The Chamber of Commerce asked me to write a column at the end of 2000. This is
their final edit of my story. Full text below.
During last fall's campaign season, while Mark Dayton ferried prescription drug buyers to Canada, I was confronted by two Duluth teachers with their own health concern. As I passed out flyers for my campaign they asked me pointedly if the Duluth School District had been "intimidated" into extending their contract with the new insurance carrier. I told them the answer was "no." Although the new policy was the "actuarial equivalent" of the district's old one - as verified by experts teachers have been slow to accept the more cost-effective policy, judging by its new nickname, "DenialCare."

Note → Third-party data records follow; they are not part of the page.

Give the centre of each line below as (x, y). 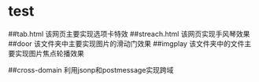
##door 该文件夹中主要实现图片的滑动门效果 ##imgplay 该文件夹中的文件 (126, 43)
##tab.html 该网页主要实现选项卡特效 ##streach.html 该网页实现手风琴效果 (129, 34)
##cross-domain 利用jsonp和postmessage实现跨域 (91, 70)
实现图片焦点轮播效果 (49, 53)
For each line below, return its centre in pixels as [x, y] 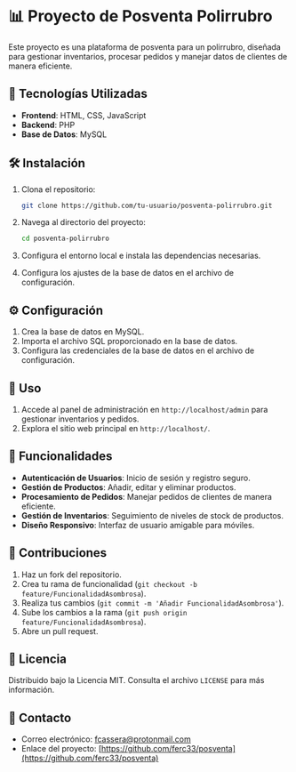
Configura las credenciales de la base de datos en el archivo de [138, 350]
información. [32, 690]
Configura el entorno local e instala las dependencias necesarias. [141, 256]
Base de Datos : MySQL [64, 134]
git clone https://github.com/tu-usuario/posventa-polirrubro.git [147, 205]
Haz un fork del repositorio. [71, 575]
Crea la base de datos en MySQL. [83, 332]
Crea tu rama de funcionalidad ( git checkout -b [109, 583]
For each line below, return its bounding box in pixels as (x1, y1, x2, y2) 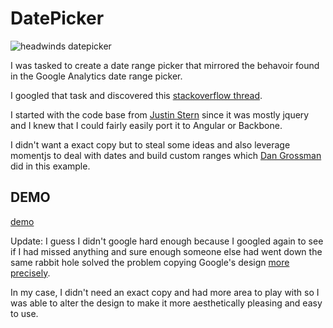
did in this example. (10, 160, 91, 172)
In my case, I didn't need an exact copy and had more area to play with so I (10, 286, 320, 298)
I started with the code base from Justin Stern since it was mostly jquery (10, 108, 310, 121)
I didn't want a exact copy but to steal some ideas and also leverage (10, 138, 291, 151)
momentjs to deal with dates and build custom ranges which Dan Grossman (10, 149, 322, 161)
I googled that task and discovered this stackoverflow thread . (10, 89, 263, 101)
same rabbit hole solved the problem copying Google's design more (10, 256, 290, 268)
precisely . (10, 267, 51, 279)
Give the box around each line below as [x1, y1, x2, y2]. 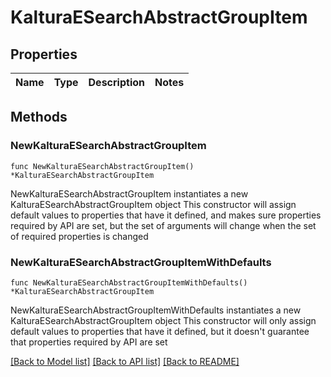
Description [88, 76, 145, 89]
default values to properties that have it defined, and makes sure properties [10, 209, 322, 221]
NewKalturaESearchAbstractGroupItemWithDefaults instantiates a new [10, 304, 302, 316]
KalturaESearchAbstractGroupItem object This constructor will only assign [10, 314, 317, 326]
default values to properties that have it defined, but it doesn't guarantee [10, 325, 310, 337]
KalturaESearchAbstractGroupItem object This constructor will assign [10, 198, 297, 210]
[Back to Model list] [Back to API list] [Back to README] [10, 355, 240, 367]
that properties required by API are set [10, 336, 168, 348]
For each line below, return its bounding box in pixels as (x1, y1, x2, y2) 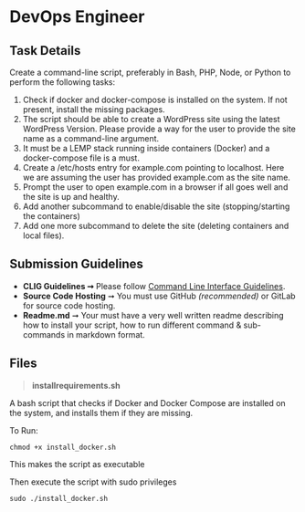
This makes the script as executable (9, 458, 145, 469)
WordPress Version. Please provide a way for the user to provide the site (22, 123, 297, 134)
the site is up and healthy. (22, 192, 121, 202)
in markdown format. (67, 329, 146, 340)
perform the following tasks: (9, 77, 116, 88)
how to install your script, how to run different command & (22, 319, 242, 330)
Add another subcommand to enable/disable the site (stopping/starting (22, 201, 290, 212)
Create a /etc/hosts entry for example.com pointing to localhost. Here (22, 162, 285, 172)
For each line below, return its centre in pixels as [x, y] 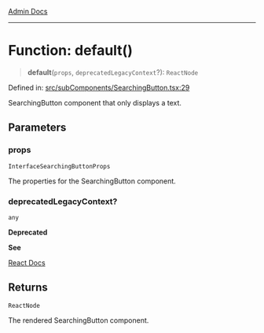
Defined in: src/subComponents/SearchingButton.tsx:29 [99, 87]
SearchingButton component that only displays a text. [95, 102]
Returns [28, 288]
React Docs [27, 262]
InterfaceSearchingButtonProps [59, 166]
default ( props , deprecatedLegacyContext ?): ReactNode [113, 72]
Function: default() [71, 51]
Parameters [37, 128]
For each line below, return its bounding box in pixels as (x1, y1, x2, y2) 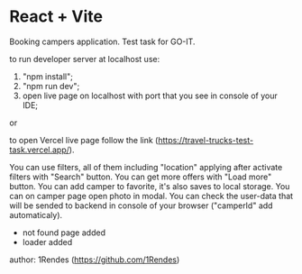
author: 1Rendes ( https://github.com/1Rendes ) (9, 254, 180, 265)
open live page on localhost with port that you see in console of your (22, 90, 278, 101)
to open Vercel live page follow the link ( (9, 134, 159, 145)
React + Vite (9, 6, 104, 27)
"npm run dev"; (22, 80, 80, 91)
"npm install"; (22, 70, 74, 82)
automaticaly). (9, 209, 63, 220)
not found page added (22, 227, 106, 238)
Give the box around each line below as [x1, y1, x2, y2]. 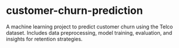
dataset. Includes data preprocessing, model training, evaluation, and [6, 29, 173, 36]
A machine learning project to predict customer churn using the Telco [6, 23, 173, 30]
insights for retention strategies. [6, 35, 83, 42]
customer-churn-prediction [6, 4, 143, 17]
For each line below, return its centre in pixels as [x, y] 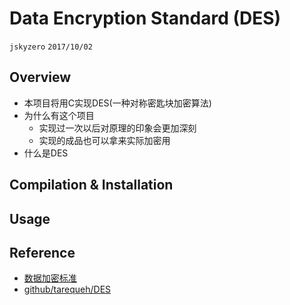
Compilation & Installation [91, 185]
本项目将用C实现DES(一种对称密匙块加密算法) [117, 103]
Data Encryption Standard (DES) [145, 18]
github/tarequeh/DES [67, 289]
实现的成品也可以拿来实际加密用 [104, 140]
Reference [42, 252]
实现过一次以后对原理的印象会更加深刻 [117, 128]
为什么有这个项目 [59, 115]
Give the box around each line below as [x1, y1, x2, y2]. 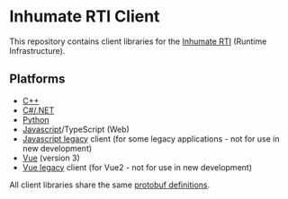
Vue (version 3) [22, 152, 81, 163]
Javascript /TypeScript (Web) [22, 124, 130, 134]
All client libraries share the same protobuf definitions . [9, 179, 210, 190]
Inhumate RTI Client [9, 6, 160, 27]
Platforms [9, 72, 66, 87]
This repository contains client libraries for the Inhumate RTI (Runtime [9, 36, 267, 47]
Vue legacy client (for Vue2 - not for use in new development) [22, 161, 252, 172]
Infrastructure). [9, 45, 66, 56]
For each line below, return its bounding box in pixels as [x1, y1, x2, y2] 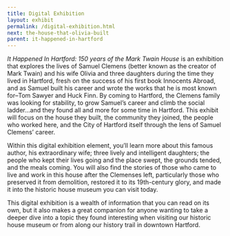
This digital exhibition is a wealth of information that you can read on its [7, 199, 210, 207]
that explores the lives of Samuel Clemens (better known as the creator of [7, 62, 217, 70]
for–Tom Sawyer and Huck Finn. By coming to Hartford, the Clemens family [7, 91, 220, 100]
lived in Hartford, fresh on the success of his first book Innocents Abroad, [7, 77, 216, 85]
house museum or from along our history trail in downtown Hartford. [7, 221, 201, 229]
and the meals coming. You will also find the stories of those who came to [7, 164, 217, 172]
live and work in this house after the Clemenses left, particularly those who [7, 170, 220, 179]
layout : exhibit [7, 17, 54, 23]
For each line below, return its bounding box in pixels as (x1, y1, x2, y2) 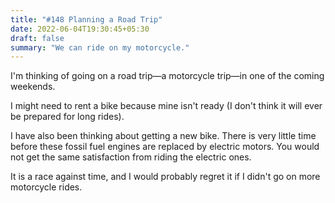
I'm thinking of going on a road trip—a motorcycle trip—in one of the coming (10, 70, 325, 82)
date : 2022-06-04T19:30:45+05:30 (10, 24, 150, 34)
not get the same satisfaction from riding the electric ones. (10, 151, 252, 163)
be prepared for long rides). (10, 111, 125, 123)
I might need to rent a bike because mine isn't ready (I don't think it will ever (10, 100, 323, 112)
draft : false (10, 33, 65, 43)
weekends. (10, 81, 56, 93)
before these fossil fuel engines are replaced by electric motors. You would (10, 141, 320, 153)
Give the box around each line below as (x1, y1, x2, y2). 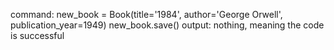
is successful (10, 30, 65, 41)
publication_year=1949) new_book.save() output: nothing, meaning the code (10, 19, 325, 31)
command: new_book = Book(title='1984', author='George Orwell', (10, 9, 283, 20)
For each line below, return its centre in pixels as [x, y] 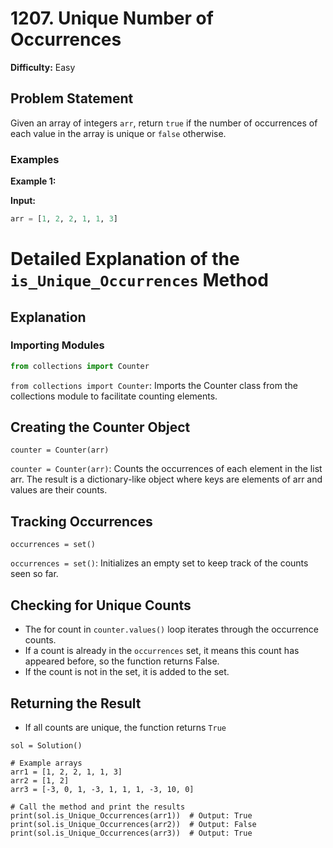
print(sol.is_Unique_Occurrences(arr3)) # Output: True [131, 833]
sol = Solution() [46, 745]
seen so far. [34, 574]
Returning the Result [76, 703]
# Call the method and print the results [98, 807]
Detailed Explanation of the [125, 259]
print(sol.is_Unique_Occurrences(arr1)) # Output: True [131, 815]
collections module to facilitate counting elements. [114, 396]
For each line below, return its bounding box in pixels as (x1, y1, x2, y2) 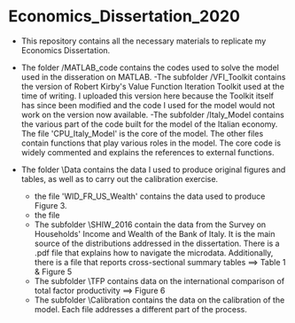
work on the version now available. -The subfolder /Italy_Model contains (20, 109, 284, 120)
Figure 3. (34, 200, 67, 210)
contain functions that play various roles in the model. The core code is (20, 138, 281, 148)
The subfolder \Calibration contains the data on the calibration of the (34, 295, 285, 305)
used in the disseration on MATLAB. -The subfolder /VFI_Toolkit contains (20, 71, 286, 82)
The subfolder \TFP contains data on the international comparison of (34, 275, 285, 286)
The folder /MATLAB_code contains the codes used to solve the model (20, 62, 280, 73)
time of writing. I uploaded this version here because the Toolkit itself (20, 91, 274, 101)
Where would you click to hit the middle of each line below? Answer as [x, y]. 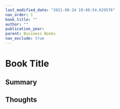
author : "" [17, 24]
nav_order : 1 [19, 15]
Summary [21, 82]
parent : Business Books [31, 34]
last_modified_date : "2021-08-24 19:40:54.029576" [60, 10]
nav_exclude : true [25, 39]
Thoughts [21, 100]
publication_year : [25, 29]
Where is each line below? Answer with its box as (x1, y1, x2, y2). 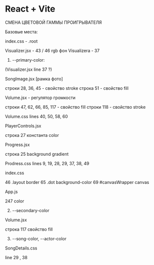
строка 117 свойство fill (5, 226, 53, 232)
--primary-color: (12, 57, 45, 63)
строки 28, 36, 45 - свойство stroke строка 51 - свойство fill (5, 85, 129, 91)
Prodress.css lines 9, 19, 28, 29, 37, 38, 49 (5, 160, 90, 166)
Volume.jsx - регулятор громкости (5, 95, 76, 100)
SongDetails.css (5, 245, 37, 251)
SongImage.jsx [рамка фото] (5, 76, 63, 82)
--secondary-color (12, 207, 50, 213)
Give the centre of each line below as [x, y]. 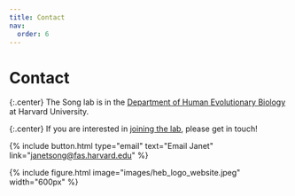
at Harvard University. [49, 112]
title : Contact [37, 17]
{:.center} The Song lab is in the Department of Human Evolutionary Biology [147, 102]
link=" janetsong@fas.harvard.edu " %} [79, 155]
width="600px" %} [44, 182]
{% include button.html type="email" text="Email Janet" [112, 146]
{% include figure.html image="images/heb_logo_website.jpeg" [125, 173]
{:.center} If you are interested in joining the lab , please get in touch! [134, 129]
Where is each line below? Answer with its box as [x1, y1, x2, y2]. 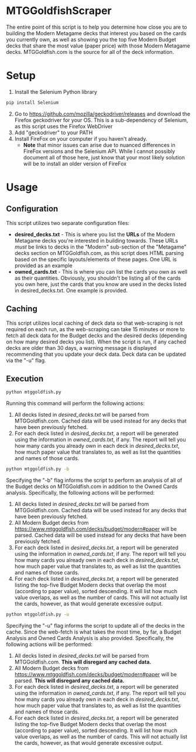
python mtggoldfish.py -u [6, 611, 69, 618]
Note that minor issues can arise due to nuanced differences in [23, 141, 176, 148]
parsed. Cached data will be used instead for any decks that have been [14, 532, 187, 539]
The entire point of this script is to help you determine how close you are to [6, 23, 187, 30]
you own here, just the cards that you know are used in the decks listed [14, 280, 187, 288]
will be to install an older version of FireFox [23, 160, 127, 167]
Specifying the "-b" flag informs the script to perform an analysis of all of [6, 477, 183, 484]
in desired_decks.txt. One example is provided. [14, 287, 128, 294]
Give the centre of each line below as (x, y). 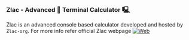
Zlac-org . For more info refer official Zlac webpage (69, 31)
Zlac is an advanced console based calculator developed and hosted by (95, 25)
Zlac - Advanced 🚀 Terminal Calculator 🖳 (68, 9)
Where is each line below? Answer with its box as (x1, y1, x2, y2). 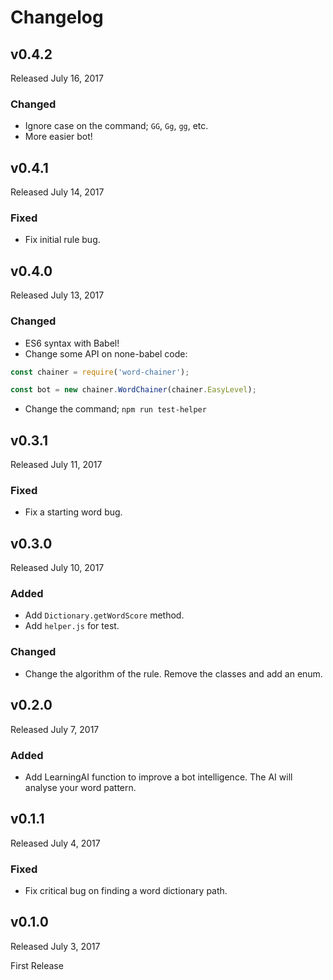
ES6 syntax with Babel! (24, 337, 120, 349)
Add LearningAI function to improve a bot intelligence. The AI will (24, 771, 293, 783)
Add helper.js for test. (24, 620, 120, 632)
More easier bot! (24, 131, 93, 143)
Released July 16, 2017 (10, 72, 104, 84)
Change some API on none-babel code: (24, 347, 188, 360)
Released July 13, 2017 (10, 289, 105, 301)
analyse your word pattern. (24, 781, 137, 793)
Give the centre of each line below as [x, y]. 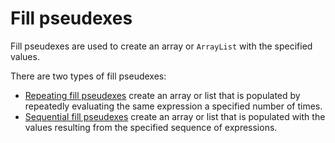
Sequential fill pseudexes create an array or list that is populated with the [175, 116]
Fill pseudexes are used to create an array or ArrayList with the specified [161, 46]
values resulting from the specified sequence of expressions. [151, 127]
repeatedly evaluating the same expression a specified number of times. [173, 106]
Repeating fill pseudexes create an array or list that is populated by [162, 95]
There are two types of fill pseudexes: [88, 76]
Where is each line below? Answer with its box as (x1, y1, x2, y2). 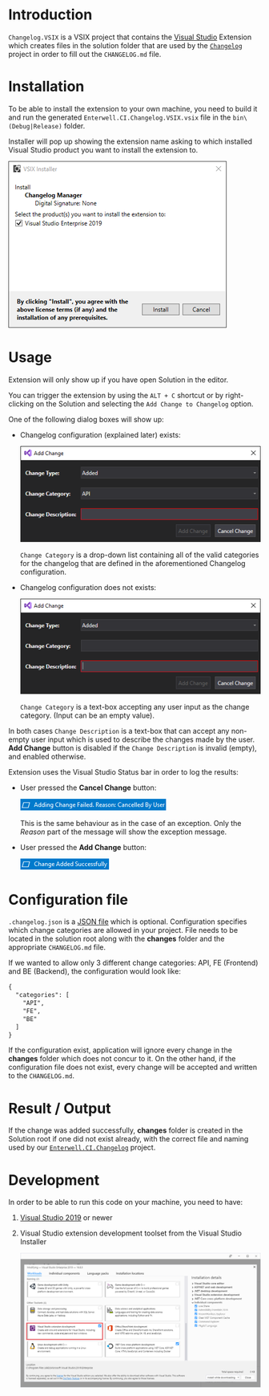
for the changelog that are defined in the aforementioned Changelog (19, 558, 246, 568)
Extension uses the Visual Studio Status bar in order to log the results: (8, 767, 239, 777)
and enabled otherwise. (8, 752, 86, 762)
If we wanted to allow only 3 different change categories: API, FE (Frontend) (8, 958, 259, 968)
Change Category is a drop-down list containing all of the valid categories (19, 550, 259, 560)
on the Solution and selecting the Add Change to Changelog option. (35, 399, 254, 409)
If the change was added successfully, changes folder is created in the (8, 1125, 243, 1135)
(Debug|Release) (8, 122, 62, 130)
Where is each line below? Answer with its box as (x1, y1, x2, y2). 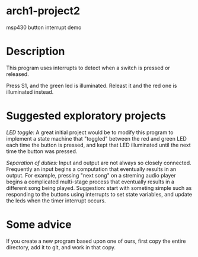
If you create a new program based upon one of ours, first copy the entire (6, 237, 186, 245)
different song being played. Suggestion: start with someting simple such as (6, 184, 192, 191)
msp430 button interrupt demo (6, 24, 82, 31)
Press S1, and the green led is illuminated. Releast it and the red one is (6, 82, 177, 89)
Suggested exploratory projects (6, 109, 166, 123)
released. (6, 70, 29, 78)
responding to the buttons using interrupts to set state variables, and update (6, 191, 193, 198)
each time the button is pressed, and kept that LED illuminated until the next (6, 141, 191, 148)
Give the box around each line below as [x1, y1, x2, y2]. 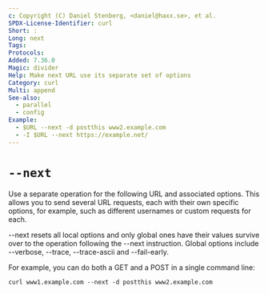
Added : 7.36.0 [8, 57, 56, 65]
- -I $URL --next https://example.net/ [15, 131, 149, 139]
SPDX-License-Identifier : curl [8, 19, 113, 27]
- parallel [15, 101, 52, 109]
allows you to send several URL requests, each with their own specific [8, 197, 239, 207]
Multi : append [8, 86, 56, 95]
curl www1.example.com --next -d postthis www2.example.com [8, 278, 214, 286]
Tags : [8, 42, 26, 50]
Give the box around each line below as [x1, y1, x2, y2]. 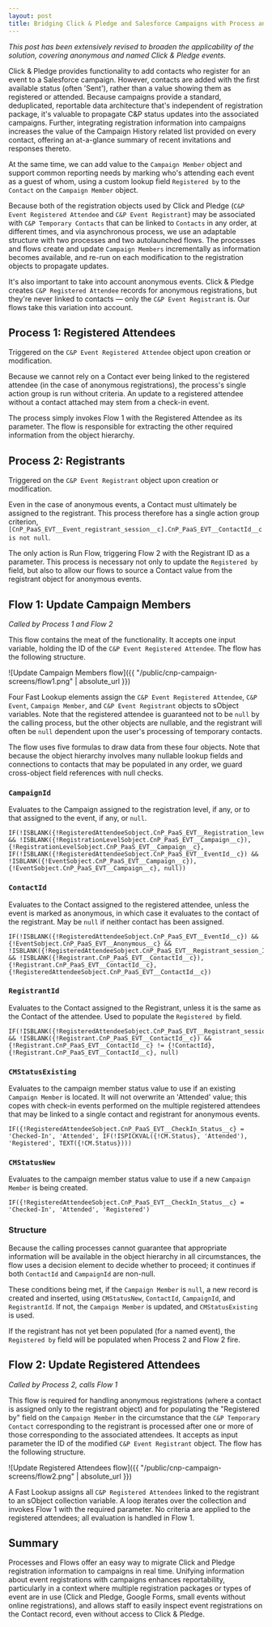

State law prevents school districts from changing insurance carriers without the consent of the local teacher's union. Skyrocketing premiums drove the Duluth School Board to seek new bids on health insurance. The teachers, content with an antiquated but comprehensive insurance package, clung to it tenaciously. The issue was so sticky that it nearly led to a strike in the fall of 1998.
The cost increases in the health care industry are staggering and far exceed the increases in the cost of living. The District's 2001-02 premium will see an annualized increase of 13.6 percent. Even so, we've been lucky. The average annualized increase for 23 other northeastern Minnesota school districts is between 20 to 25 percent.
Health costs have been a goad to all levels of government for some time. St. Louis County, for example, became selfinsured in the early 1980s to control its budget. Gordon McFaul, the St. Louis county auditor, says the County has budgeted a 10-percent increase for health costs in 2001. This easily outstrips the County's levy increase of 5.42 percent.
To contain costs the County negotiated $10 co-pays for doctor visits in its 1999 contract. Although the co-pay is only a modest financial deterrent, the early indications suggest to McFaul that employees are thinking twice before making office calls.
McFaul, who describes health care as a "mess," suggests that much of the blame can be laid at the doorstep of the Federal government. This "mess" is the
plight facing most hospitals according to Shireen Gandhi-Kozel, assistant vice president for the Minnesota Hospital Healthcare Partnership.
Gandhi-Kozel pointed to a study that showed managed care operations give Minnesota hospitals an average of 97.7 cents for every dollar spent for hospital treatment. The State and Federal government are even stingier. Minnesota Care only paid 94 cents on the dollar and the Federal government only gave 93 cents on the dollar to reimburse Medicare costs. Recently one local hospital reported receiving as little as 91 cents for every dollar of services provided. These losses are passed on, when possible, to commercial insurance companies and the self-insured.
Sadly, Minnesota receives less reimbursement from the Federal government for health costs than other states because its hospitals are leaders in cost containment. "No good deed goes unpunished," said Gandhi-Kozel bitterly, explaining that the federal government bases its reimbursement on historic patterns of Medicare costs. This means that states whose hospitals work harder to reduce costs are reimbursed at steadily diminishing levels. Success is punished. Unfortunately, states like New York, Florida and California, which have less-efficient hospitals, have larger congressional delegations and set the rates of reimbursement.
Terri Kronzer, the director of human resources for the Duluth School District, has been keeping an eye on the same prescription drug prices that enrage the voting public. The average cost of a single prescription for district employees is now $62.33. Prescription drugs currently account for 18 percent of the overall district health costs.
Kronzer noted with chagrin that television advertising seems to be driving these costs. The five most prescribed drugs for district employees are all familiar names: Claritin, Prilosec, Lipitor, Prozac and Prevacid. District employees have the right to choose their drug of choice and, said Kronzer, usually choose the name brands whose prices are inflated by multimillion dollar ad campaigns. Not long ago a local physician told Kronzer that doctors are tired of arguing with their patients about less expensive prescriptions.
Not surprisingly the district will likely educate employees about preventative medicine and the value of less expensive drug regimens. It's also likely that the district will push to have employees pay some portion of the cost for the more popular and expensive drugs.
The private sector faces the same cost containment issues, only it lacks the ability to satisfy them through taxation. A December 12, 2000 Knight Ridder story published by the Duluth News Tribune reported an average annual cost increase of 8.1 percent for 1999 for 3,300 large U.S employers. Of these, 58 percent plan to pass some of the increased health care costs back to their employees. Taxpayers
may soon demand that the government pursue a similar strategy.
These issues are of particular concern in northeastern Minnesota with its high concentration of vulnerable senior citizens. During my campaign every gathering of seniors led to questions about prescription drug prices. Our area's recent plant closings and layoffs will pinch tax revenues while increasing the burden on our social services.
These circumstances reinforce the need to contain health care costs at all levels. If managed care and government fail to match hospital costs dollar for dollar, employers and the self-insured will have to get more creative in containing costs. Employees must work with employers in agreeing on cost-effective insurance plans that cover everyone, without breaking the budget. We would all be better served if people focus less on "what's being taken away from them" and more on assuring that care is available and affordable for everyone.